Extracted data entries
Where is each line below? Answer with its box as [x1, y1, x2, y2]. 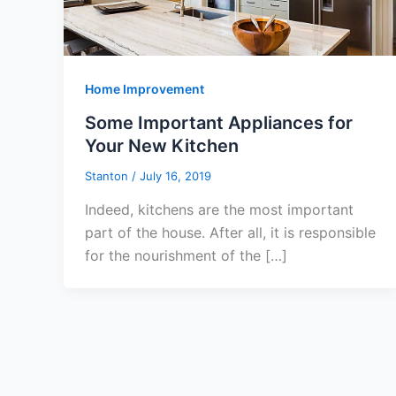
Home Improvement [85, 81, 204, 97]
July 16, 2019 [140, 168, 211, 183]
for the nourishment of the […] [85, 246, 287, 264]
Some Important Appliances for [85, 111, 353, 133]
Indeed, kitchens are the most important [85, 200, 354, 218]
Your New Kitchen [85, 134, 239, 156]
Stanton [85, 168, 132, 183]
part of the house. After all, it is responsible [85, 223, 376, 241]
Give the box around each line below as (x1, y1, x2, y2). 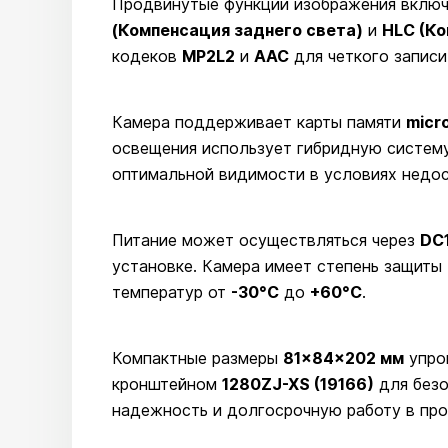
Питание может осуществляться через (112, 230, 420, 250)
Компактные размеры (112, 348, 283, 368)
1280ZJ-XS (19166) (222, 374, 374, 394)
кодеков (112, 46, 182, 66)
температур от (112, 282, 231, 302)
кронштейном (112, 374, 222, 394)
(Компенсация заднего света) (112, 20, 363, 40)
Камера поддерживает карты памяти (112, 112, 406, 132)
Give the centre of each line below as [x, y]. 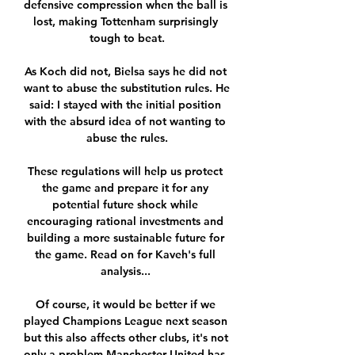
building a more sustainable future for [125, 238]
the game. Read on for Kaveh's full [125, 255]
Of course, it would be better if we [125, 305]
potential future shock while [125, 205]
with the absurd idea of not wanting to [125, 122]
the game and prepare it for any [125, 188]
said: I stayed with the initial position [125, 105]
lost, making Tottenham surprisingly [125, 22]
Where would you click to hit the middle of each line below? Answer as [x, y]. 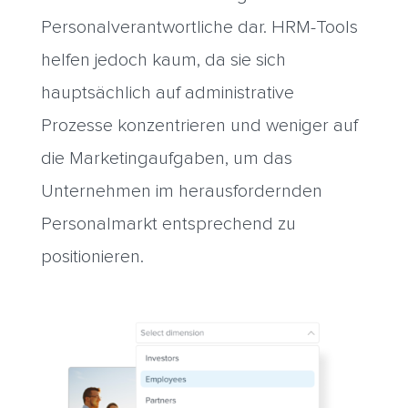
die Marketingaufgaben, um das [166, 158]
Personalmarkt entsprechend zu [168, 224]
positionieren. [92, 256]
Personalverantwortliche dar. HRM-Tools [199, 27]
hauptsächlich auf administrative [167, 92]
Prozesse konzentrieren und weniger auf [199, 125]
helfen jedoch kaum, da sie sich [163, 60]
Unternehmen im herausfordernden [181, 191]
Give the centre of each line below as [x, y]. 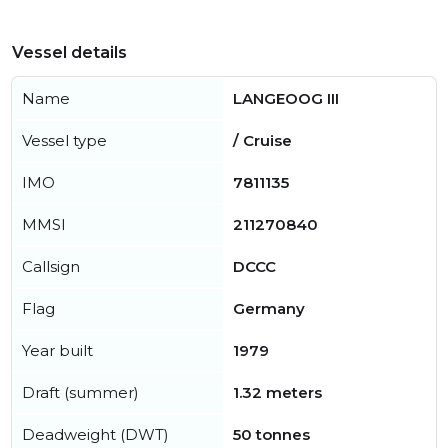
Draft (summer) [80, 393]
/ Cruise [262, 141]
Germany [269, 309]
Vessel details [69, 53]
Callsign [51, 267]
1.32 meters [277, 393]
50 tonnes [271, 435]
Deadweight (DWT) [95, 435]
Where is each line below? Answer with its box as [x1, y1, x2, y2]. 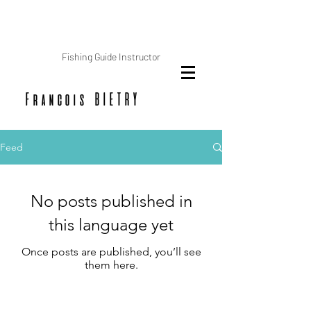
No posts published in [30, 191, 192, 211]
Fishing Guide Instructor [62, 51, 160, 62]
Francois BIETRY [24, 92, 139, 106]
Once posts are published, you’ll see [21, 245, 201, 258]
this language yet [49, 215, 174, 235]
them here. [84, 258, 138, 271]
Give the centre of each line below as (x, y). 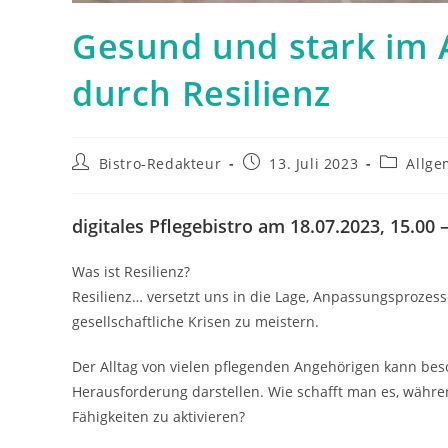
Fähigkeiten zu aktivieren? (158, 417)
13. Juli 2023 (314, 164)
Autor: (93, 181)
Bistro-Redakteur (160, 164)
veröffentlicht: (293, 181)
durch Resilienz (202, 93)
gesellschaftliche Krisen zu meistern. (195, 322)
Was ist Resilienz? (131, 272)

- [WORK TO BE COMPLETED] Please print the lines above exactly, beginning at the first line of the entries and ending at the line holding "part of the", and leave the pictures out.

- [RESULT OF THIS EXERCISE]
Where is each line below? Answer with its box as [x1, y1, x2, y2]. 
Home Improvement [85, 81, 204, 97]
July 16, 2019 [140, 168, 211, 183]
for the nourishment of the […] [85, 246, 287, 264]
Some Important Appliances for [85, 111, 353, 133]
Indeed, kitchens are the most important [85, 200, 354, 218]
Your New Kitchen [85, 134, 239, 156]
Stanton [85, 168, 132, 183]
part of the house. After all, it is responsible [85, 223, 376, 241]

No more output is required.